• _What the task requires_
Everything below from the line with "MONTHS [318, 21]" through the line with "Image courtesy of" should be copied exactly, and nothing else; leave out the pictures.

******

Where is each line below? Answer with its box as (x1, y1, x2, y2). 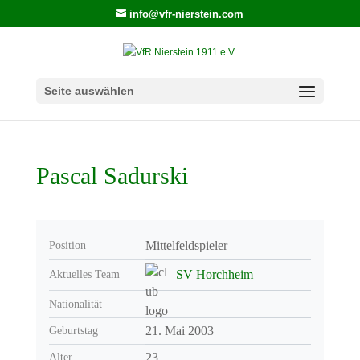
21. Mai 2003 (145, 324, 214, 337)
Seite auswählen (43, 84, 134, 97)
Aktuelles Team (48, 268, 120, 280)
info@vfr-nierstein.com (129, 7, 244, 20)
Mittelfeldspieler (145, 239, 227, 252)
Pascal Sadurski (35, 162, 188, 189)
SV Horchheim (175, 268, 253, 281)
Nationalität (48, 297, 102, 310)
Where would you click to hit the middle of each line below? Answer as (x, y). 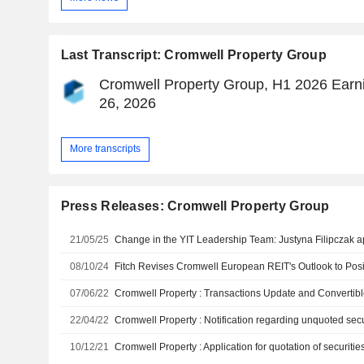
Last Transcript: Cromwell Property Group (193, 54)
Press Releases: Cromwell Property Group (195, 206)
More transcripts (105, 149)
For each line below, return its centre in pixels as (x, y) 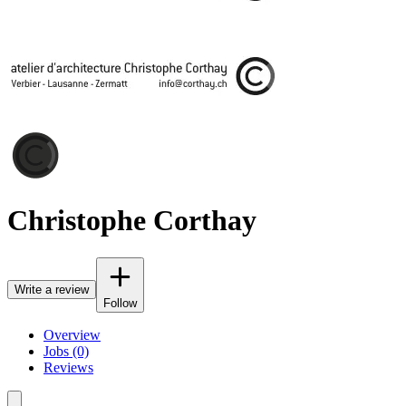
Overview (72, 334)
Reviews (68, 367)
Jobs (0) (66, 351)
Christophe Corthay (132, 221)
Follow (120, 303)
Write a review (52, 289)
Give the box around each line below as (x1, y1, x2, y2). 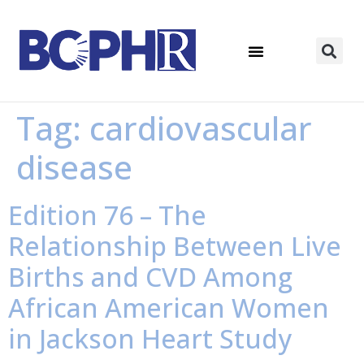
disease (16, 145, 132, 189)
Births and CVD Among (8, 259, 292, 294)
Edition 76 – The (8, 197, 206, 232)
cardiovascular (89, 106, 312, 150)
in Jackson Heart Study (8, 321, 292, 356)
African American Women (8, 290, 329, 325)
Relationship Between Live (8, 228, 341, 263)
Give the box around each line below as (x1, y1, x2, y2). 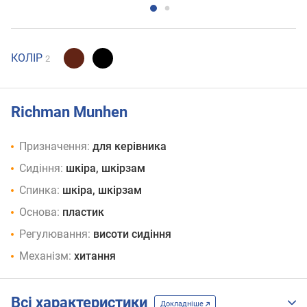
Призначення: (19, 140, 90, 153)
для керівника (93, 140, 167, 153)
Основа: (19, 206, 60, 219)
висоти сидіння (93, 228, 171, 241)
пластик (62, 206, 104, 219)
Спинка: (19, 184, 60, 197)
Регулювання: (19, 228, 90, 241)
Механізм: (19, 249, 71, 263)
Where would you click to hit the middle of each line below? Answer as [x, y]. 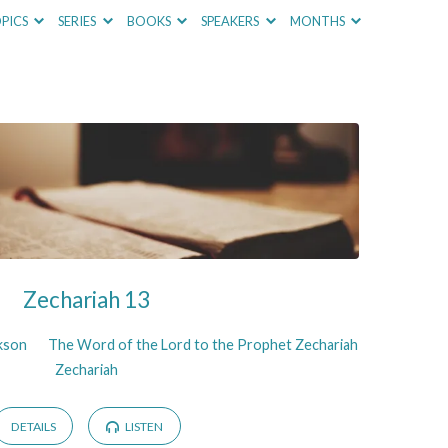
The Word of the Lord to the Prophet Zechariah [203, 344]
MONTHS [318, 21]
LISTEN [142, 427]
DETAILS [33, 427]
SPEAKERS [231, 21]
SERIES [78, 21]
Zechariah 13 [87, 299]
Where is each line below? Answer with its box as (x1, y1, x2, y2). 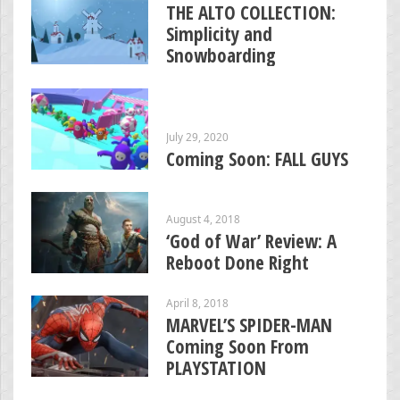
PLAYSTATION (166, 354, 266, 380)
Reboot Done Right (166, 249, 309, 275)
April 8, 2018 (166, 295, 229, 310)
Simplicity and (166, 21, 272, 46)
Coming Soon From (166, 333, 309, 359)
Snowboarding (166, 42, 276, 68)
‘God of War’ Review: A (166, 228, 337, 254)
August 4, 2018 (166, 211, 240, 226)
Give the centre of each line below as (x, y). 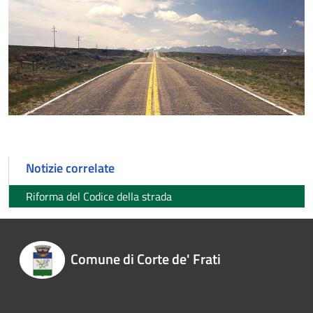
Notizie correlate (70, 168)
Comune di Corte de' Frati (145, 259)
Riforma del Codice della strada (99, 197)
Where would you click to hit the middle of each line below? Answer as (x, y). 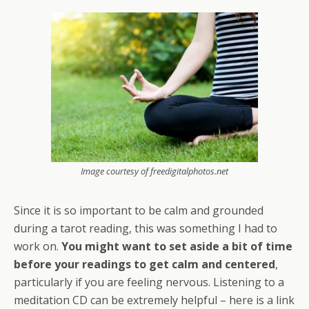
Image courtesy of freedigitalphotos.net (154, 171)
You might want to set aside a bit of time (177, 246)
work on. (38, 246)
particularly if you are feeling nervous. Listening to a (149, 282)
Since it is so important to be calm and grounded (139, 210)
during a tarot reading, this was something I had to (146, 228)
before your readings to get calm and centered (144, 264)
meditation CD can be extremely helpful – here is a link (154, 300)
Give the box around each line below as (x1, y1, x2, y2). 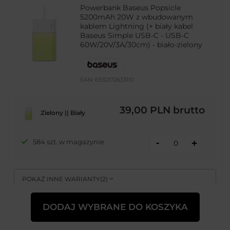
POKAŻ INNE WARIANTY (22, 175, 101, 183)
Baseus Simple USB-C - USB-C (80, 30, 189, 40)
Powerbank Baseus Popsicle (80, 3, 181, 12)
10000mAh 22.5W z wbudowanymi (80, 218, 204, 227)
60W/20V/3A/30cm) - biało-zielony (80, 40, 203, 49)
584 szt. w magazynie (32, 137, 104, 146)
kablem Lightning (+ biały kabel (80, 21, 194, 31)
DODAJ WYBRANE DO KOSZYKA (42, 202, 188, 213)
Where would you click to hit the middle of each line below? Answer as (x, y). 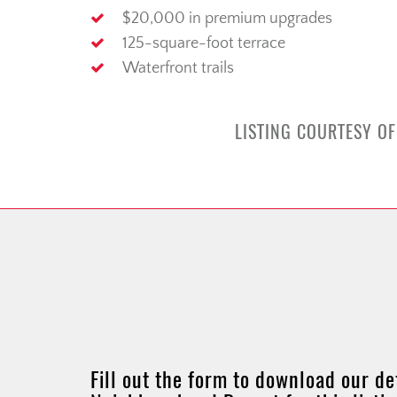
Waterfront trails (178, 69)
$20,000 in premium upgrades (227, 19)
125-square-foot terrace (204, 44)
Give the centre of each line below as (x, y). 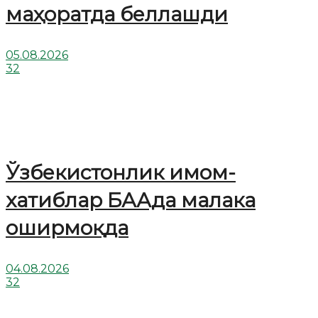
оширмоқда (67, 227)
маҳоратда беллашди (117, 14)
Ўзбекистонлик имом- (121, 172)
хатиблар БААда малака (131, 200)
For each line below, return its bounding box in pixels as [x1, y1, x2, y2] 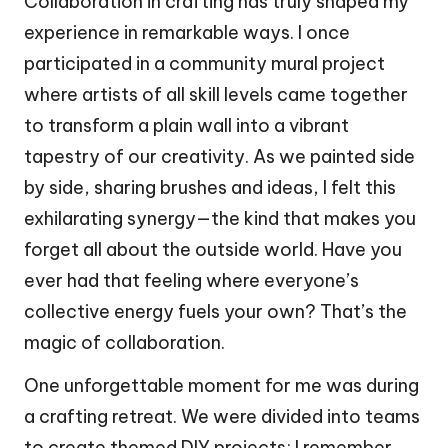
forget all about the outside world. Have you [24, 237, 402, 261]
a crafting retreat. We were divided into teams [24, 404, 420, 428]
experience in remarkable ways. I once [24, 20, 350, 44]
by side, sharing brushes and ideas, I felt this [24, 175, 396, 199]
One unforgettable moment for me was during [24, 373, 419, 397]
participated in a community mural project [24, 51, 385, 75]
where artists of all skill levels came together [24, 82, 408, 106]
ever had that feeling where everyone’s [24, 268, 359, 292]
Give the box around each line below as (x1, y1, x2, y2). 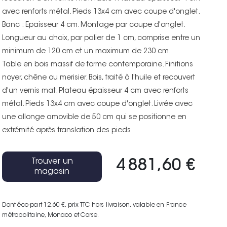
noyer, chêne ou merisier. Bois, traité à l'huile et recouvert (2, 74, 196, 82)
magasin (34, 167, 70, 176)
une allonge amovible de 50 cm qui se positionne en (2, 113, 187, 121)
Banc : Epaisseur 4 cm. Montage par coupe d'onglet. (2, 21, 185, 29)
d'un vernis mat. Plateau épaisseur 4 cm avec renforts (2, 87, 189, 95)
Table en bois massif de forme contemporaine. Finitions (2, 61, 194, 68)
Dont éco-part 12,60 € (2, 202, 65, 208)
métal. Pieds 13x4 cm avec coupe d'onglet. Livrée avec (2, 100, 193, 108)
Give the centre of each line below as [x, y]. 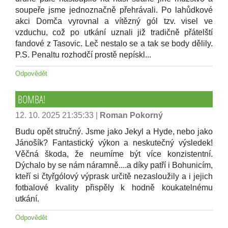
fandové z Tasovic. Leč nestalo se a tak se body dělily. [114, 44]
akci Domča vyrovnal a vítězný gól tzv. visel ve [114, 21]
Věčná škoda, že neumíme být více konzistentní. [114, 154]
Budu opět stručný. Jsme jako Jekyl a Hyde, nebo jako [114, 132]
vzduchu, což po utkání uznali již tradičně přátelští [114, 32]
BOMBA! [32, 99]
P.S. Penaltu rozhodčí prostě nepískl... [83, 55]
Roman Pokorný [131, 115]
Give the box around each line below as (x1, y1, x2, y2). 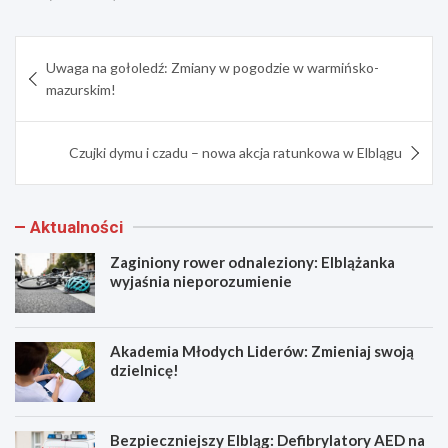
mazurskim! (46, 81, 116, 99)
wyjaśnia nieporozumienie (110, 272, 292, 291)
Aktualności (30, 217, 123, 238)
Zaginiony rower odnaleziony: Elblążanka (110, 253, 395, 272)
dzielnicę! (110, 361, 179, 380)
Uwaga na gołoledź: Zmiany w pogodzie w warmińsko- (46, 59, 379, 77)
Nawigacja (14, 36, 131, 67)
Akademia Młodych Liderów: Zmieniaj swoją (110, 342, 414, 361)
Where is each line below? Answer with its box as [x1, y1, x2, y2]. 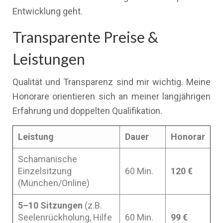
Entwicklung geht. [12, 6, 83, 16]
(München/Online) [18, 178, 90, 188]
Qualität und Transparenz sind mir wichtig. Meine [12, 77, 211, 87]
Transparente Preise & [12, 28, 158, 46]
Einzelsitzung [18, 166, 72, 176]
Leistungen [12, 50, 85, 68]
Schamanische [18, 154, 77, 164]
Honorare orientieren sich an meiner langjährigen [12, 91, 211, 102]
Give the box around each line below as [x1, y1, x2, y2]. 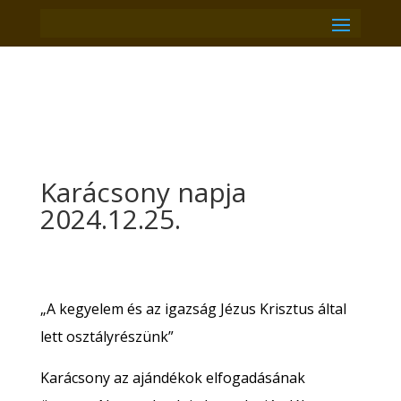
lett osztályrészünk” [39, 327, 174, 346]
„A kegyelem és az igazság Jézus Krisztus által [39, 299, 346, 319]
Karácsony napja [39, 174, 246, 210]
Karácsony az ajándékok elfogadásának [39, 368, 305, 388]
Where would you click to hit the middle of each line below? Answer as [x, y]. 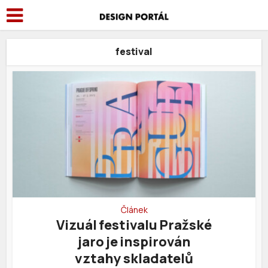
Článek [134, 209]
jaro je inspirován [134, 241]
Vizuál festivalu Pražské [134, 225]
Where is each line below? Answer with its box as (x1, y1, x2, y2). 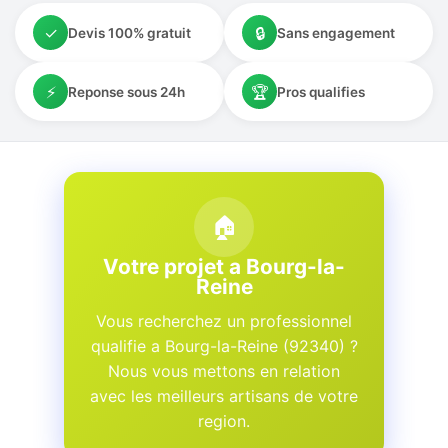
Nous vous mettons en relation (108, 361, 340, 381)
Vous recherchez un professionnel (96, 311, 352, 331)
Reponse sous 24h (68, 83, 185, 100)
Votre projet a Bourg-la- (103, 254, 345, 279)
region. (198, 411, 250, 431)
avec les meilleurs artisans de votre (90, 386, 358, 406)
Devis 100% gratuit (68, 24, 191, 41)
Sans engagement (277, 24, 395, 41)
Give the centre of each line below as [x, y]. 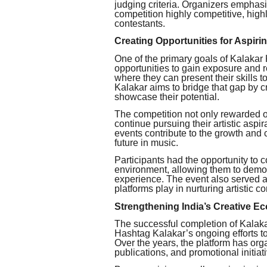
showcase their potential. [167, 97]
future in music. [146, 142]
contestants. [140, 23]
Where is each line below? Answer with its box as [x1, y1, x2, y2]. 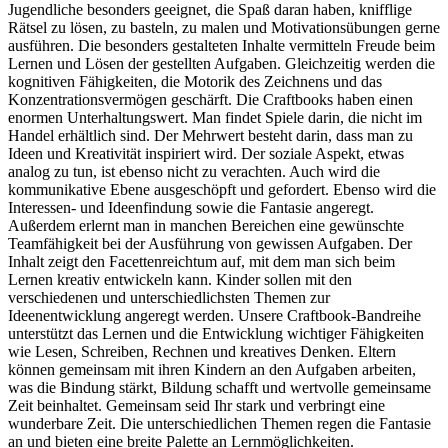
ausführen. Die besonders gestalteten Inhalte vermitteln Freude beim [8, 36, 435, 54]
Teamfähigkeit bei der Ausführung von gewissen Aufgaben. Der [8, 234, 412, 252]
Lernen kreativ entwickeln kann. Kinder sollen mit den [8, 270, 352, 288]
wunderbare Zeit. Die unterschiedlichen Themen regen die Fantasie [8, 414, 431, 432]
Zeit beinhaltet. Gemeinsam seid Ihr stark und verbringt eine [8, 396, 385, 414]
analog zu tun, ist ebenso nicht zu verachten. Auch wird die [8, 162, 380, 180]
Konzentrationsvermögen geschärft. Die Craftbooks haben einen [8, 90, 413, 108]
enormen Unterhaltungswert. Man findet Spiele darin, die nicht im [8, 108, 422, 126]
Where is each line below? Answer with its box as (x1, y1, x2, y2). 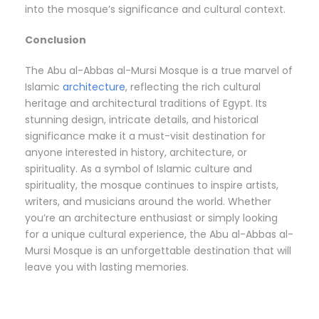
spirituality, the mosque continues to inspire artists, (25, 178, 278, 193)
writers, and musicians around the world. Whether (25, 194, 271, 209)
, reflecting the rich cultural (125, 80, 261, 95)
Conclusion (25, 33, 86, 48)
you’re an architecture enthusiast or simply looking (25, 211, 278, 226)
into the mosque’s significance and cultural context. (25, 2, 286, 17)
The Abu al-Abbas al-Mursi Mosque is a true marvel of (25, 63, 293, 78)
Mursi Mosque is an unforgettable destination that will (25, 244, 291, 258)
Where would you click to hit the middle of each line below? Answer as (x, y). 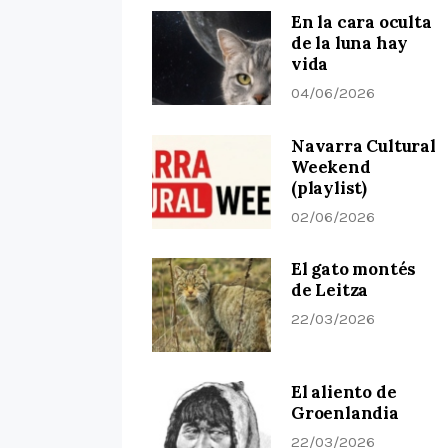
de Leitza (330, 289)
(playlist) (329, 187)
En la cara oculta (361, 22)
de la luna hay (350, 43)
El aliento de (344, 392)
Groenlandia (345, 413)
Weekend (331, 166)
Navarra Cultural (363, 145)
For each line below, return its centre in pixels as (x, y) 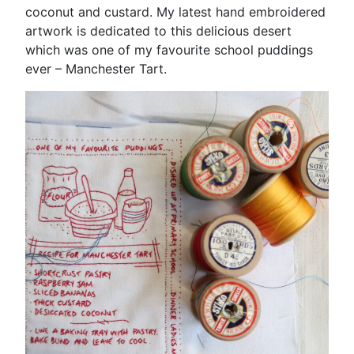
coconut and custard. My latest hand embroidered (175, 11)
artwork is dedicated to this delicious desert (158, 30)
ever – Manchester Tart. (96, 68)
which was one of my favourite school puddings (169, 49)
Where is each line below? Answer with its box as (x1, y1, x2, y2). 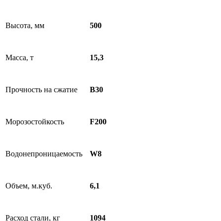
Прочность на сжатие (5, 85, 77, 94)
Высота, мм (5, 21, 44, 30)
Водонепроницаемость (5, 149, 82, 158)
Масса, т (5, 53, 34, 62)
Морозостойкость (5, 117, 64, 126)
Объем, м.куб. (5, 182, 52, 190)
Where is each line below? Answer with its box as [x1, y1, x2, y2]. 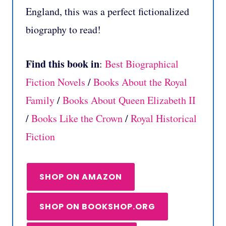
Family [26, 93, 54, 107]
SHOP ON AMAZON [39, 171, 122, 183]
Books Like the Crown [31, 111, 123, 125]
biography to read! [26, 22, 101, 36]
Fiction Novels [26, 75, 85, 89]
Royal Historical [131, 111, 197, 125]
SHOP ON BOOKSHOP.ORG [39, 200, 155, 212]
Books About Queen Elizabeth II [63, 93, 196, 107]
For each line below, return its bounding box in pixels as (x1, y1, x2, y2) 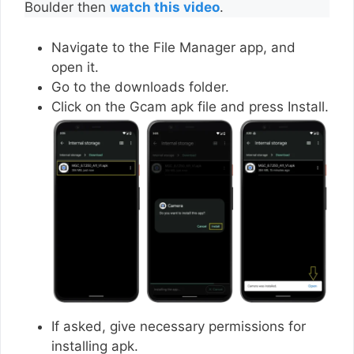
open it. (51, 58, 103, 75)
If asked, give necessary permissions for (51, 318, 306, 335)
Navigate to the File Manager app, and (51, 39, 296, 55)
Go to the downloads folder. (51, 78, 229, 95)
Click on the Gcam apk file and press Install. (51, 98, 329, 115)
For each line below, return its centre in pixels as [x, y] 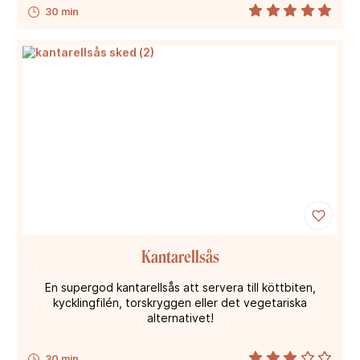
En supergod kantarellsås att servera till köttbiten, [180, 287]
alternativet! [180, 317]
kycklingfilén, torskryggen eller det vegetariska [180, 302]
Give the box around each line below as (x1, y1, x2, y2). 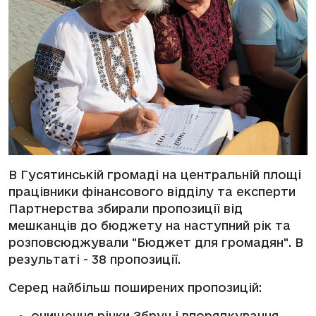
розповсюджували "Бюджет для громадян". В (8, 235, 303, 249)
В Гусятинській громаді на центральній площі (8, 167, 301, 181)
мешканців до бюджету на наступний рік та (8, 218, 291, 232)
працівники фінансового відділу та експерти (8, 184, 296, 198)
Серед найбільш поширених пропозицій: (8, 280, 262, 294)
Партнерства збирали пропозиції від (8, 201, 243, 215)
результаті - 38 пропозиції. (8, 252, 181, 266)
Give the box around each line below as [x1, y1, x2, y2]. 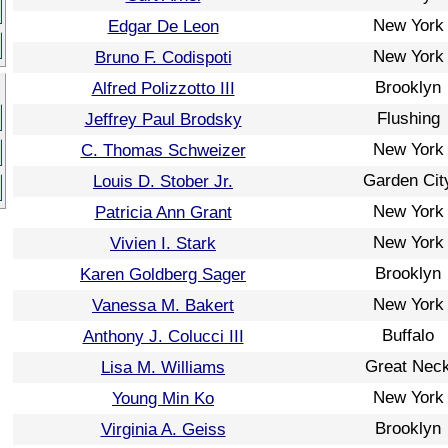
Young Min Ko [112, 388, 214, 408]
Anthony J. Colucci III [82, 326, 244, 346]
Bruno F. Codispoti [94, 47, 232, 67]
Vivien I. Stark [110, 233, 216, 253]
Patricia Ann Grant [94, 202, 232, 222]
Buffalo [382, 325, 434, 345]
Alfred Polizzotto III [91, 78, 235, 98]
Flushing [376, 108, 440, 128]
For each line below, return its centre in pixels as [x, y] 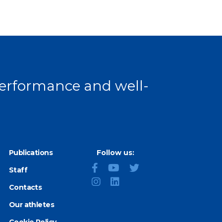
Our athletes [31, 205]
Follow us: [116, 153]
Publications [31, 153]
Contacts [25, 188]
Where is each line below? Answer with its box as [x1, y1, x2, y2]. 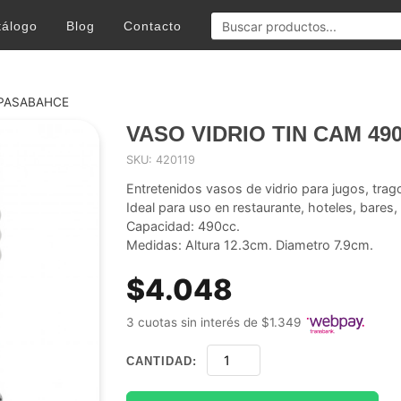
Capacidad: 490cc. [126, 218, 241, 235]
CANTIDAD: [126, 354, 198, 368]
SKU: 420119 [126, 153, 196, 167]
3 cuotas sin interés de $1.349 [126, 315, 302, 330]
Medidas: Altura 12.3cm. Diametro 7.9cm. [126, 237, 374, 253]
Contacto [124, 19, 182, 33]
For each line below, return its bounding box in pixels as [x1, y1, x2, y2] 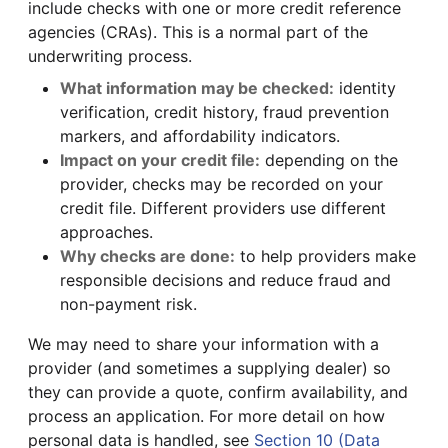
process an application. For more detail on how [28, 405, 385, 426]
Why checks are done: [60, 245, 235, 266]
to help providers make [235, 245, 416, 266]
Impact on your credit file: [60, 149, 260, 170]
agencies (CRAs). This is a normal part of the [28, 21, 368, 42]
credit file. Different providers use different [60, 197, 386, 218]
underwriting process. [28, 45, 192, 66]
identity [334, 77, 396, 98]
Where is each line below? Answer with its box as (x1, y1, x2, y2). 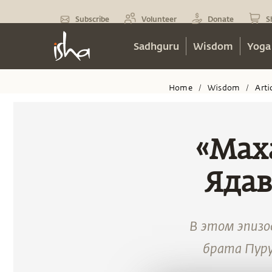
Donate (208, 14, 234, 24)
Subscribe (75, 14, 109, 24)
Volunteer (141, 14, 177, 24)
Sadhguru (134, 39, 179, 52)
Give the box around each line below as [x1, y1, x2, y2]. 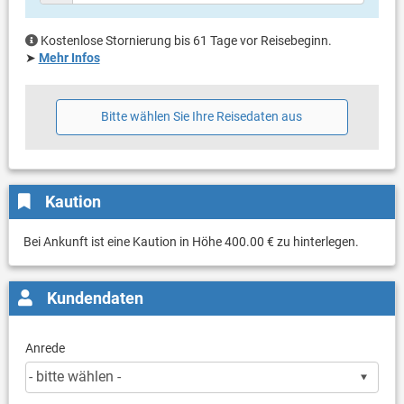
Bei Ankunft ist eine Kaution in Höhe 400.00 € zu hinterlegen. [23, 234, 359, 249]
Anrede [24, 340, 65, 355]
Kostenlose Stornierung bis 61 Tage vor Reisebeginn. [40, 33, 332, 49]
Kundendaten [46, 289, 143, 308]
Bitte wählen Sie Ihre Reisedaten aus [101, 109, 303, 124]
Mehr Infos [38, 50, 100, 66]

******

• _Answer for the task_
MONTHS [318, 21]
LISTEN [142, 427]
DETAILS [33, 427]
SPEAKERS [231, 21]
SERIES [78, 21]
Zechariah 13 [87, 299]
Where is each line below? Answer with its box as (x1, y1, x2, y2). 
PLAYSTATION (166, 354, 266, 380)
Reboot Done Right (166, 249, 309, 275)
April 8, 2018 (166, 295, 229, 310)
Simplicity and (166, 21, 272, 46)
Coming Soon From (166, 333, 309, 359)
Snowboarding (166, 42, 276, 68)
‘God of War’ Review: A (166, 228, 337, 254)
August 4, 2018 (166, 211, 240, 226)
Give the centre of each line below as (x, y). 
Notizie correlate (70, 168)
Comune di Corte de' Frati (145, 259)
Riforma del Codice della strada (99, 197)
Where would you click to hit the middle of each line below? Answer as (x, y). 
Image courtesy of freedigitalphotos.net (154, 171)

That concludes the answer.